# TASK GOAL
With images removed, return the whole listing exactly as written.

###

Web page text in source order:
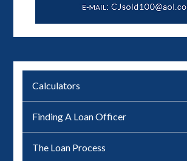
Calculators
Finding A Loan Officer
The Loan Process
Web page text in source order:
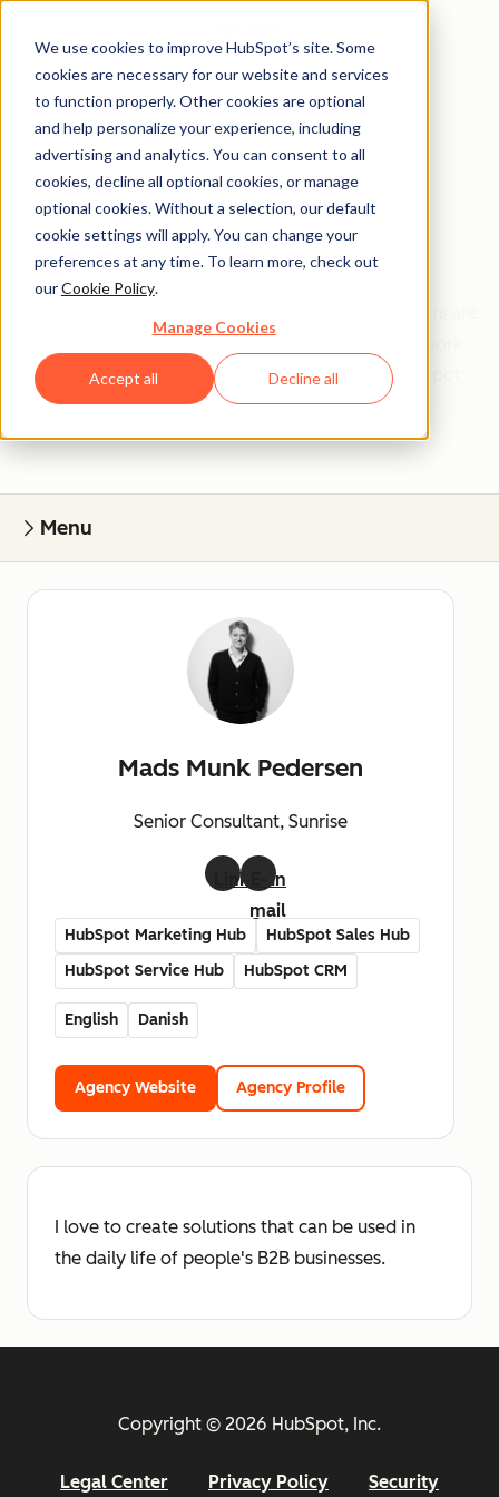
We use cookies to improve HubSpot’s site. Some
cookies are necessary for our website and services
to function properly. Other cookies are optional
and help personalize your experience, including
advertising and analytics. You can consent to all
cookies, decline all optional cookies, or manage
optional cookies. Without a selection, our default
cookie settings will apply. You can change your
preferences at any time. To learn more, check out
ourCookie Policy.
Manage Cookies
Accept all Decline all
Get help from a
HubSpot Certified
Trainer
with you to help with all your inbound and HubSpot
needs.
Menu
Mads Munk Pedersen
Senior Consultant, Sunrise
LinkedIn
mail
HubSpot Marketing Hub
HubSpot Sales Hub
HubSpot Service Hub
HubSpot CRM
English Danish
Agency Website Agency Profile
I love to create solutions that can be used in
the daily life of people's B2B businesses.
Copyright © 2026 HubSpot, Inc.
Legal Center Privacy Policy Security
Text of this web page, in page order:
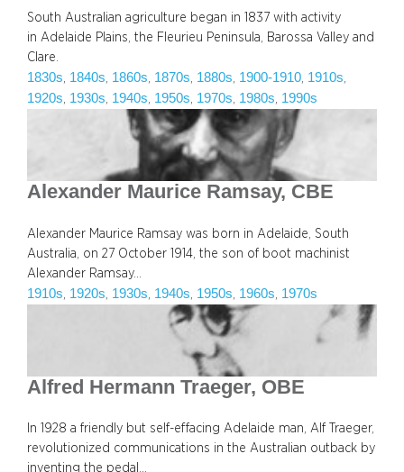
South Australian agriculture began in 1837 with activity
in Adelaide Plains, the Fleurieu Peninsula, Barossa Valley and
Clare.
1830s, 1840s, 1860s, 1870s, 1880s, 1900-1910, 1910s
1920s, 1930s, 1940s, 1950s, 1970s, 1980s, 1990s
Alexander Maurice Ramsay, CBE
Alexander Maurice Ramsay was born in Adelaide, South
Australia, on 27 October 1914, the son of boot machinist
Alexander Ramsay…
1910s 1920s 1930s 1940s 1950s 1960s 1970s
Alfred Hermann Traeger, OBE
In 1928 a friendly but self-effacing Adelaide man, Alf Traeger,
revolutionized communications in the Australian outback by
inventing the pedal…
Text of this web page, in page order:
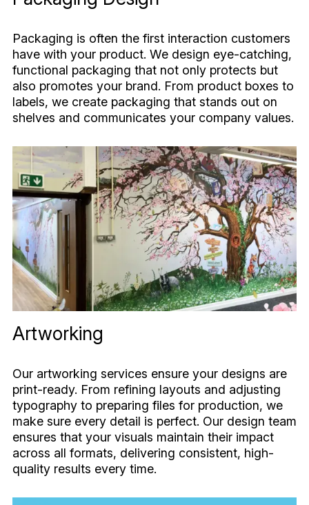
Packaging is often the first interaction customers
have with your product. We design eye-catching,
functional packaging that not only protects but
also promotes your brand. From product boxes to
labels, we create packaging that stands out on
shelves and communicates your company values.
Artworking
Our artworking services ensure your designs are
print-ready. From refining layouts and adjusting
typography to preparing files for production, we
make sure every detail is perfect. Our design team
ensures that your visuals maintain their impact
across all formats, delivering consistent, high-
quality results every time.
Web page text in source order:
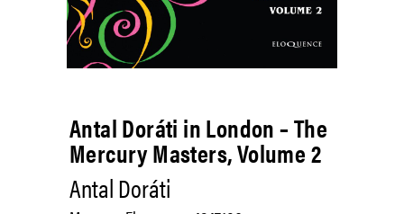
Antal Doráti in London – The
Mercury Masters, Volume 2
Antal Doráti
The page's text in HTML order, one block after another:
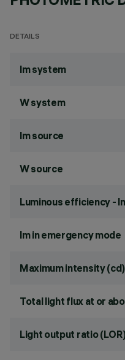
DETAILS
lm system
W system
lm source
W source
Luminous efficiency -
lm in emergency mode
Maximum intensity (cd)
Total light flux at or
Light output ratio
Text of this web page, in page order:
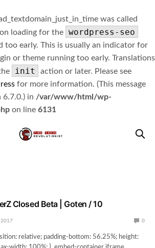
was called
loading for the wordpress-seo
too early. This is usually an indicator for
or theme running too early. Translations
init
action or later. Please see
for more information. (This message
6.7.0.) in /var/www/html/wp-
on line 6131
Closed Beta | Goten / 10
0
relative; padding-bottom: 56.25%; height:

###

# RESULT OF THIS EXERCISE
Web page text in source order:
Calculators
Finding A Loan Officer
The Loan Process
Web page text in source order:
We use cookies to improve HubSpot’s site. Some
cookies are necessary for our website and services
to function properly. Other cookies are optional
and help personalize your experience, including
advertising and analytics. You can consent to all
cookies, decline all optional cookies, or manage
optional cookies. Without a selection, our default
cookie settings will apply. You can change your
preferences at any time. To learn more, check out
ourCookie Policy.
Manage Cookies
Accept all Decline all
Get help from a
HubSpot Certified
Trainer
with you to help with all your inbound and HubSpot
needs.
Menu
Mads Munk Pedersen
Senior Consultant, Sunrise
LinkedIn
mail
HubSpot Marketing Hub
HubSpot Sales Hub
HubSpot Service Hub
HubSpot CRM
English Danish
Agency Website Agency Profile
I love to create solutions that can be used in
the daily life of people's B2B businesses.
Copyright © 2026 HubSpot, Inc.
Legal Center Privacy Policy Security
Text of this web page, in page order:
South Australian agriculture began in 1837 with activity
in Adelaide Plains, the Fleurieu Peninsula, Barossa Valley and
Clare.
1830s, 1840s, 1860s, 1870s, 1880s, 1900-1910, 1910s
1920s, 1930s, 1940s, 1950s, 1970s, 1980s, 1990s
Alexander Maurice Ramsay, CBE
Alexander Maurice Ramsay was born in Adelaide, South
Australia, on 27 October 1914, the son of boot machinist
Alexander Ramsay…
1910s 1920s 1930s 1940s 1950s 1960s 1970s
Alfred Hermann Traeger, OBE
In 1928 a friendly but self-effacing Adelaide man, Alf Traeger,
revolutionized communications in the Australian outback by
inventing the pedal…
Text of this web page, in page order:
Packaging is often the first interaction customers
have with your product. We design eye-catching,
functional packaging that not only protects but
also promotes your brand. From product boxes to
labels, we create packaging that stands out on
shelves and communicates your company values.
Artworking
Our artworking services ensure your designs are
print-ready. From refining layouts and adjusting
typography to preparing files for production, we
make sure every detail is perfect. Our design team
ensures that your visuals maintain their impact
across all formats, delivering consistent, high-
quality results every time.
Web page text in source order:
Antal Doráti in London – The
Mercury Masters, Volume 2
Antal Doráti
The page's text in HTML order, one block after another:
DETAILS
lm system
W system
lm source
W source
Luminous efficiency -
lm in emergency mode
Maximum intensity (cd)
Total light flux at or
Light output ratio
Text of this web page, in page order:
was called
loading for the wordpress-seo
too early. This is usually an indicator for
or theme running too early. Translations
init
action or later. Please see
for more information. (This message
6.7.0.) in /var/www/html/wp-
on line 6131
Closed Beta | Goten / 10
0
relative; padding-bottom: 56.25%; height:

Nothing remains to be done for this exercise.